Scaling in inverse FFT by cuFFT

Asked 21/1, 2013 at 14:50 Answered 5/12, 2016 at 16:10

Whenever I'm plotting the values obtained by a programme using the cuFFT and comparing the results with that of Matlab, I'm getting the same shape of graphs and the values of maxima and minima are getting at the same points. However, the values resulting by the cuFFT are much greater than those resulting from Matlab. The Matlab code is

fs = 1000;                              % sample freq
D = [0:1:4]';                           % pulse delay times
t = 0 : 1/fs : 4000/fs;                 % signal evaluation time
w = 0.5;                                % width of each pulse
yp = pulstran(t,D,'rectpuls',w);
filt = conj(fliplr(yp));
xx = fft(yp,1024).*fft(filt,1024);
xx = (abs(ifft(xx)));

and the CUDA code with the same input is like:

cufftExecC2C(plan, (cufftComplex *)d_signal, (cufftComplex *)d_signal, CUFFT_FORWARD);
cufftExecC2C(plan, (cufftComplex *)d_filter_signal, (cufftComplex *)d_filter_signal,     CUFFT_FORWARD);
ComplexPointwiseMul<<<blocksPerGrid, threadsPerBlock>>>(d_signal, d_filter_signal, NX);
cufftExecC2C(plan, (cufftComplex *)d_signal, (cufftComplex *)d_signal, CUFFT_INVERSE);

The cuFFT performs also a 1024 points FFT with batch size of 2.

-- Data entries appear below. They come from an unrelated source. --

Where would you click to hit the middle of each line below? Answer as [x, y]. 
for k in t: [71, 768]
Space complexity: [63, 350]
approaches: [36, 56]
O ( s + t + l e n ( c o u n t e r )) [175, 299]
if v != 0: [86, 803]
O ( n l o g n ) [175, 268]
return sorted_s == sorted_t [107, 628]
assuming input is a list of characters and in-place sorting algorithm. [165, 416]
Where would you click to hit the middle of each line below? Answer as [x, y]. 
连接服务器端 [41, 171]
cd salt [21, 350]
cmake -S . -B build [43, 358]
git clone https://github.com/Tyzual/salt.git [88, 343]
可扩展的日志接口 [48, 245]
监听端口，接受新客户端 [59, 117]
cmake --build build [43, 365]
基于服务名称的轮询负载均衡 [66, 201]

With the scaling factor of NX=1024, the values are not coming correct. Please tell what to do.

Peat answered 21/1, 2013 at 14:50 Comment(2)

I don't think there is any easy way to handle scaling directly inside cufft. Either write your own kernel or use thrust later to scale down the signal. – Orfurd 23/1, 2013 at 18:43

note that in the cufft sample code a division by the number of data elements is suggested, to return the original data, after the CUFFT_INVERSE operation. – Unexpressed 29/5, 2014 at 17:49

This is a late answer to remove this question from the unanswered list.

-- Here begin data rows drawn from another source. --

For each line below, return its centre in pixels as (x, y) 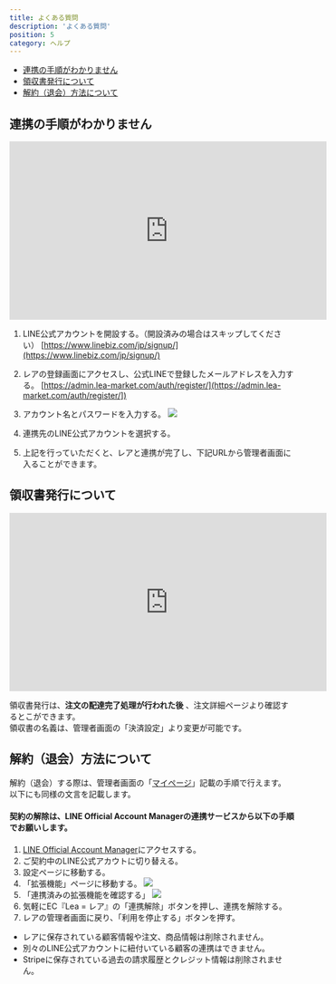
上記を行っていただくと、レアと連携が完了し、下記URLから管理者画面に (157, 453)
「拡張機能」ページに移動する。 (82, 883)
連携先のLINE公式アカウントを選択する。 (99, 434)
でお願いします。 (41, 828)
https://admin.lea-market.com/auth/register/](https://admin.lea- (163, 385)
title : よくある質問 (44, 18)
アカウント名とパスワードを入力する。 (94, 414)
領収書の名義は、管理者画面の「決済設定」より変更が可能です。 (128, 728)

You are not giving enough information to diagnose your problem, since you are missing to specify the way you are setting up the cuFFT plan. You are even not specifying whether you have exactly the same shape for the Matlab's and cuFFT's signals (so you have just a scaling) or you have approximately the same shape. However, let me make the following two observations:

The yp vector has 4000 elements; opposite to thatm by fft(yp,1024), you are performing an FFT by truncating the signal to 1024 elements;
The inverse cuFFT does not perform the scaling by the number of vector elements.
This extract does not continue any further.